第一个集成是关于如何将数据从pandas库（即用于执行内存数据操作的Python标准库）移动到Spark。首先，让我们加载一个pandas DataFrame。这个是关于马德里的空气质量（只是为了满足您的好奇心，但对于将数据从一个地方移动到另一个地方并不重要）。你可以在这里下载。确保安装pytables以读取hdf5数据。

air_quality_df = pd.read_hdf('data/air_quality/air-quality-madrid/madrid.h5', key='28079008')
air_quality_df.head()

	BEN	CH4	CO	EBE	NMHC	NO	NO_2	NOx	O_3	PM10	PM25	SO_2	TCH	TOL
date
2001-07-01 01:00:00	30.65	NaN	6.91	42.639999	NaN	NaN	381.299988	1017.000000	9.010000	158.899994	NaN	47.509998	NaN	76.050003
2001-07-01 02:00:00	29.59	NaN	2.59	50.360001	NaN	NaN	209.500000	409.200012	23.820000	104.800003	NaN	20.950001	NaN	84.900002
2001-07-01 03:00:00	4.69	NaN	0.76	25.570000	NaN	NaN	116.400002	143.399994	31.059999	48.470001	NaN	11.270000	NaN	20.980000
2001-07-01 04:00:00	4.46	NaN	0.74	22.629999	NaN	NaN	116.199997	149.300003	23.780001	47.500000	NaN	10.100000	NaN	14.770000
2001-07-01 05:00:00	2.18	NaN	0.57	11.920000	NaN	NaN	100.900002	124.800003	29.530001	49.689999	NaN	7.680000	NaN	8.970000

让我们对这个DataFrame进行一些更改，比如重置datetime索引，以便在加载到Spark时不会丢失信息。
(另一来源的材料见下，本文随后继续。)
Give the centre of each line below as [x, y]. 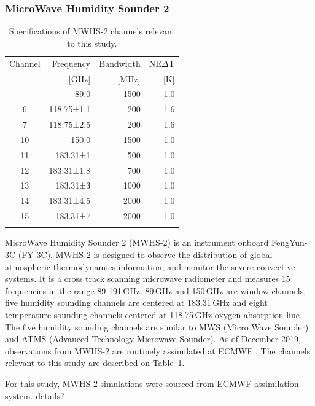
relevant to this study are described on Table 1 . [95, 363]
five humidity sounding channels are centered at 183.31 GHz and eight [136, 303]
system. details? [35, 395]
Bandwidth [120, 63]
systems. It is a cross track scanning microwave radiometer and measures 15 [148, 279]
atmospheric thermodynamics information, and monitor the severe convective [150, 266]
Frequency [71, 63]
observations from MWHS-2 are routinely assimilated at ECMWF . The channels [158, 350]
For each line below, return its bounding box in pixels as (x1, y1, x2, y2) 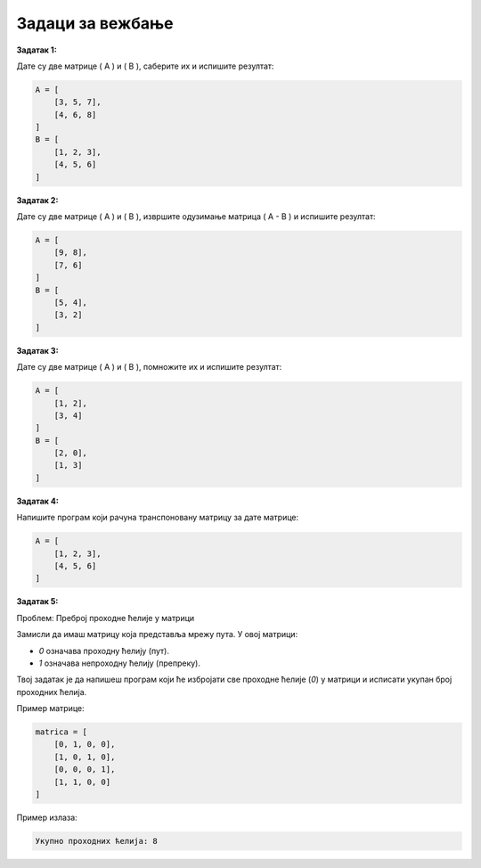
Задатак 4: (16, 495, 60, 506)
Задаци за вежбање (16, 13, 174, 33)
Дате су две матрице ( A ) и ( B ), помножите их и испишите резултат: (16, 362, 282, 373)
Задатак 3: (16, 345, 59, 356)
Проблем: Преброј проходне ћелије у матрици (16, 612, 195, 623)
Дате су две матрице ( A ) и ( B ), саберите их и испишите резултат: (16, 61, 274, 71)
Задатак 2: (16, 194, 59, 205)
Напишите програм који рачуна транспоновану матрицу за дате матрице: (16, 512, 299, 523)
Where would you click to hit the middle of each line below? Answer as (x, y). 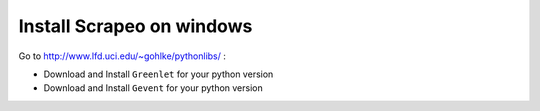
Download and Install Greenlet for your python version (158, 74)
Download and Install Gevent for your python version (153, 88)
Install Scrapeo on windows (135, 26)
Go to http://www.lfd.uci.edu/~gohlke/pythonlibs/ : (122, 56)
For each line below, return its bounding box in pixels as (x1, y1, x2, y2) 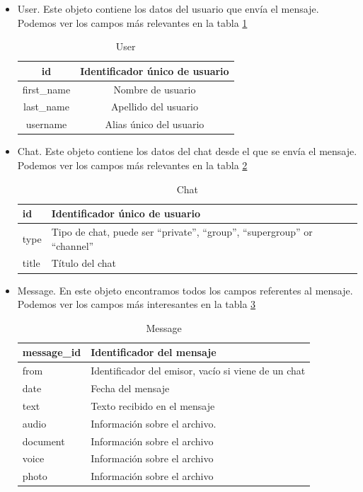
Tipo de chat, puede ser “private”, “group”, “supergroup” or (51, 224, 313, 239)
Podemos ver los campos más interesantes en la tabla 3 (17, 297, 256, 311)
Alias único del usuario (105, 117, 204, 132)
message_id (22, 345, 81, 360)
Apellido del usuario (110, 99, 198, 114)
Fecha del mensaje (91, 381, 170, 396)
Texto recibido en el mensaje (91, 398, 215, 413)
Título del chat (51, 256, 117, 270)
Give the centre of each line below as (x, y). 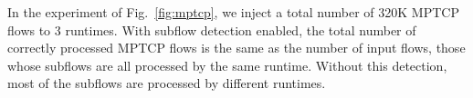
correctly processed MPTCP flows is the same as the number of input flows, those (236, 48)
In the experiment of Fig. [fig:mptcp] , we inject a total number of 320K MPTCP (233, 12)
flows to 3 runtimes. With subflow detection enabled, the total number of (212, 29)
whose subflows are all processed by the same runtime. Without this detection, (227, 65)
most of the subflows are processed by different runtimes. (167, 83)
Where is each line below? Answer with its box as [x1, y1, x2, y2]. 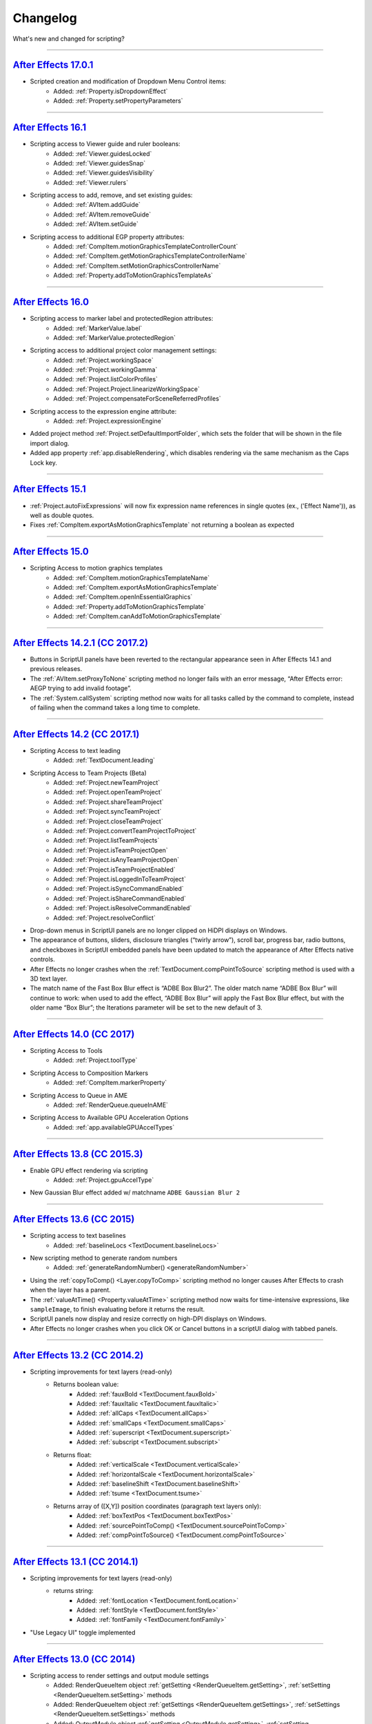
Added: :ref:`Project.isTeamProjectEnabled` [53, 865, 176, 874]
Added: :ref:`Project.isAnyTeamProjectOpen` [53, 856, 180, 864]
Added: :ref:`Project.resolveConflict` [53, 914, 156, 922]
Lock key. [30, 459, 58, 467]
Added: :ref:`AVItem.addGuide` [53, 201, 141, 209]
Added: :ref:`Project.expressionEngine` [53, 417, 163, 425]
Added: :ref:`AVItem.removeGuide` [53, 210, 152, 219]
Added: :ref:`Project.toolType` [53, 1056, 138, 1065]
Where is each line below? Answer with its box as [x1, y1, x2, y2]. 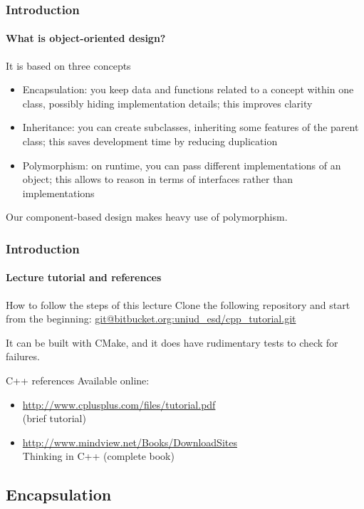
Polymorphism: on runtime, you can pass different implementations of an [22, 157, 341, 172]
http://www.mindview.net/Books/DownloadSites [22, 434, 237, 449]
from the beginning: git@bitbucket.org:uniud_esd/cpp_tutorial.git [6, 311, 296, 326]
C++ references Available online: [6, 373, 150, 387]
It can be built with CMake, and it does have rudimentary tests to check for [6, 335, 338, 350]
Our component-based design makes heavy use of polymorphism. [6, 209, 288, 224]
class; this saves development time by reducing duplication [22, 134, 278, 149]
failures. [6, 349, 40, 364]
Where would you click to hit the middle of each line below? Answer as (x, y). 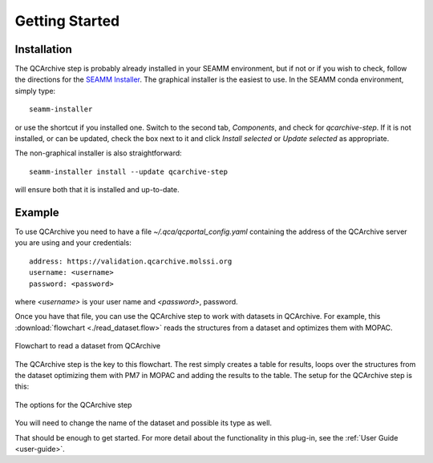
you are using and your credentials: (73, 243)
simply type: (35, 91)
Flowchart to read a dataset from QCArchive (88, 346)
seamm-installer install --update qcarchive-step (129, 171)
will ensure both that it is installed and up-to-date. (97, 190)
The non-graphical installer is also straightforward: (98, 153)
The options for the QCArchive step (73, 405)
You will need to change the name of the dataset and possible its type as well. (144, 423)
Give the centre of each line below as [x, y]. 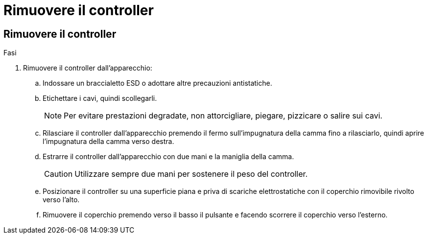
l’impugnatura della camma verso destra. [108, 142]
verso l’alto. [61, 200]
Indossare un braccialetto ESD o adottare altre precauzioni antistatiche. [157, 83]
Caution [59, 174]
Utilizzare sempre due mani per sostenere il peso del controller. [191, 174]
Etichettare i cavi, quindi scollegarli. [100, 98]
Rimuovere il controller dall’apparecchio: [88, 68]
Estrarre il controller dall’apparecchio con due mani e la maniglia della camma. [168, 157]
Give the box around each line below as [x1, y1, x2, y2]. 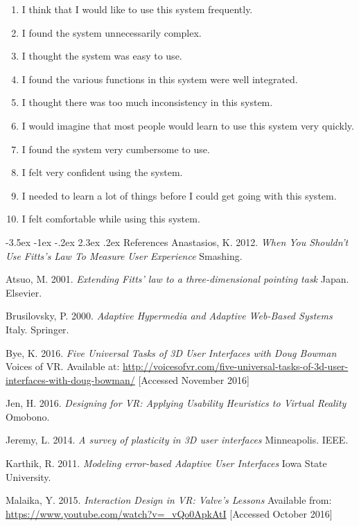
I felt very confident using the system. [21, 165, 183, 179]
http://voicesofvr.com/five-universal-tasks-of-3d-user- [123, 359, 349, 374]
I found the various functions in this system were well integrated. [21, 71, 298, 86]
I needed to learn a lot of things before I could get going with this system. [21, 188, 337, 202]
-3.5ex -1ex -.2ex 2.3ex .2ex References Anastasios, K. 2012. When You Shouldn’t [6, 234, 349, 249]
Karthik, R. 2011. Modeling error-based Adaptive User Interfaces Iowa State [6, 456, 327, 471]
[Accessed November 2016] [138, 372, 249, 387]
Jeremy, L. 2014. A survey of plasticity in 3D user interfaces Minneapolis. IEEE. [6, 432, 349, 447]

由于Spark在处理日期时遇到了一些问题（与系统区域设置，时区等相关），因此日期时间也将转换为字符串。

air_quality_df.reset_index(inplace=True)
air_quality_df['date'] = air_quality_df['date'].dt.strftime('%Y-%m-%d %H:%M:%S')

我们可以简单地从pandas加载到Spark createDataFrame：

air_quality_sdf = spark.createDataFrame(air_quality_df)
air_quality_sdf.dtypes

将DataFrame加载到Spark（如此air_quality_sdf处）后，可以使用PySpark方法轻松操作：

air_quality_sdf.select('date', 'NOx').show(5)

±------------------±-----------------+
| date| NOx|
±------------------±-----------------+
|2001-07-01 01:00:00| 1017.0|
|2001-07-01 02:00:00|409.20001220703125|
|2001-07-01 03:00:00|143.39999389648438|
|2001-07-01 04:00:00| 149.3000030517578|
|2001-07-01 05:00:00|124.80000305175781|
±------------------±-----------------+
only showing top 5 rows

pandas -> spark -> hive

要将Spark DataFrame持久保存到HDFS中，可以使用默认的Hadoop SQL引擎（Hive）进行查询，一个简单的策略（不是唯一的策略）是从该DataFrame创建时间视图：

air_quality_sdf.createOrReplaceTempView("air_quality_sdf")

创建时态视图后，可以使用Spark SQL引擎创建实时表create table as select。在创建此表之前，我将创建一个名为analytics存储它的新数据库

sql_drop_table = """
drop table if exists analytics.pandas_spark_hive
"""

sql_drop_database = """
drop database if exists analytics cascade
"""

sql_create_database = """
create database if not exists analytics
location '/user/cloudera/analytics/'
"""

sql_create_table = """
create table if not exists analytics.pandas_spark_hive
using parquet
as select to_timestamp(date) as date_parsed, *
from air_quality_sdf
"""

print("dropping database...")
result_drop_db = spark.sql(sql_drop_database)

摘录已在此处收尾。